=== Given records ===
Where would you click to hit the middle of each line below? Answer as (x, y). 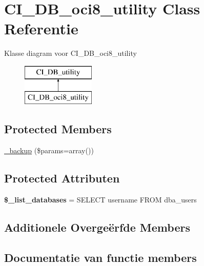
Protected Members (58, 129)
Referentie (41, 28)
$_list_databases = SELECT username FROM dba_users (100, 200)
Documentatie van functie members (100, 257)
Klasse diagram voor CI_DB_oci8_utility (70, 53)
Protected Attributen (62, 178)
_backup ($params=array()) (49, 150)
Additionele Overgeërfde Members (97, 227)
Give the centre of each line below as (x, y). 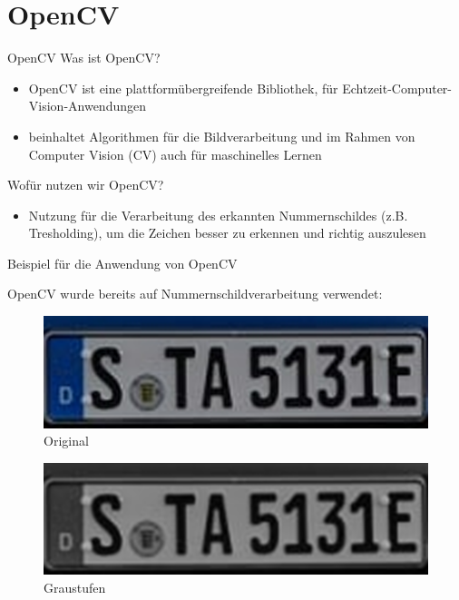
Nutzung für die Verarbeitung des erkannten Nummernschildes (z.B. (218, 215)
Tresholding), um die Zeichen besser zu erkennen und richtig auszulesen (227, 233)
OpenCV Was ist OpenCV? (84, 58)
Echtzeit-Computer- (397, 88)
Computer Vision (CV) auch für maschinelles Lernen (175, 154)
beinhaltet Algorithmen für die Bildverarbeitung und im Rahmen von (222, 136)
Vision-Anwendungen (88, 106)
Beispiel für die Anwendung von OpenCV (122, 263)
===
> **Required action**
Repeat the data exactly in full, omitting its pictures.

> **Written answer**
Where would you click to hit the middle of each line below? Answer as (x, y). 
Protected Members (58, 129)
Referentie (41, 28)
$_list_databases = SELECT username FROM dba_users (100, 200)
Documentatie van functie members (100, 257)
Klasse diagram voor CI_DB_oci8_utility (70, 53)
Protected Attributen (62, 178)
_backup ($params=array()) (49, 150)
Additionele Overgeërfde Members (97, 227)
Give the centre of each line below as (x, y). 
Nutzung für die Verarbeitung des erkannten Nummernschildes (z.B. (218, 215)
Tresholding), um die Zeichen besser zu erkennen und richtig auszulesen (227, 233)
OpenCV Was ist OpenCV? (84, 58)
Echtzeit-Computer- (397, 88)
Computer Vision (CV) auch für maschinelles Lernen (175, 154)
beinhaltet Algorithmen für die Bildverarbeitung und im Rahmen von (222, 136)
Vision-Anwendungen (88, 106)
Beispiel für die Anwendung von OpenCV (122, 263)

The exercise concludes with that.